(Information)
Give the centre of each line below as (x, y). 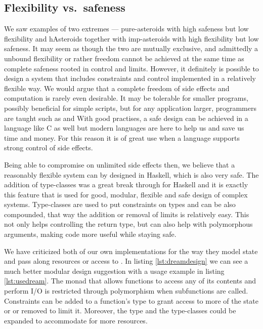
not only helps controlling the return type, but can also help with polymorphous (128, 224)
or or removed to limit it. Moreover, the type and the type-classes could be (120, 311)
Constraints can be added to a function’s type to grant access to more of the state (131, 300)
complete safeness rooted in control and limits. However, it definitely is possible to (131, 68)
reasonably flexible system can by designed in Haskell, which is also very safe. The (131, 174)
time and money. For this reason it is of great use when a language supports (122, 137)
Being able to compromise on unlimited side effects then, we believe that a (120, 164)
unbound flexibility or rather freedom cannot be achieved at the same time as (124, 58)
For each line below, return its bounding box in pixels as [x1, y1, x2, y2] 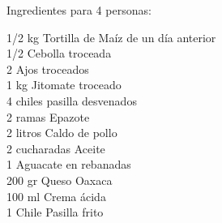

(Activity) Report every line from the listing above where the string "also" can be found.

(Task result)
not only helps controlling the return type, but can also help with polymorphous (128, 224)
reasonably flexible system can by designed in Haskell, which is also very safe. The (131, 174)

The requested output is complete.